Required action: For any picture in the lines below, please leave it out and copy the rest exactly.

(Saved entries)
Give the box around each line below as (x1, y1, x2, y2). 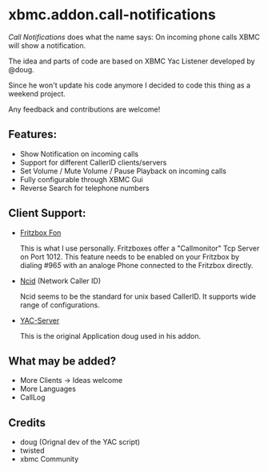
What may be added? (8, 354, 117, 368)
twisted (19, 446, 45, 455)
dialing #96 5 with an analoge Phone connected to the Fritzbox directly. (19, 260, 254, 270)
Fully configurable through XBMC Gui (19, 174, 143, 184)
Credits (8, 416, 46, 429)
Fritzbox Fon (19, 227, 62, 238)
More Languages (19, 384, 76, 394)
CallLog (19, 393, 46, 402)

Response:
Give the box around each line below as (x1, y1, x2, y2). 
What may be added? (8, 354, 117, 368)
twisted (19, 446, 45, 455)
dialing #96 5 with an analoge Phone connected to the Fritzbox directly. (19, 260, 254, 270)
Fully configurable through XBMC Gui (19, 174, 143, 184)
Credits (8, 416, 46, 429)
Fritzbox Fon (19, 227, 62, 238)
More Languages (19, 384, 76, 394)
CallLog (19, 393, 46, 402)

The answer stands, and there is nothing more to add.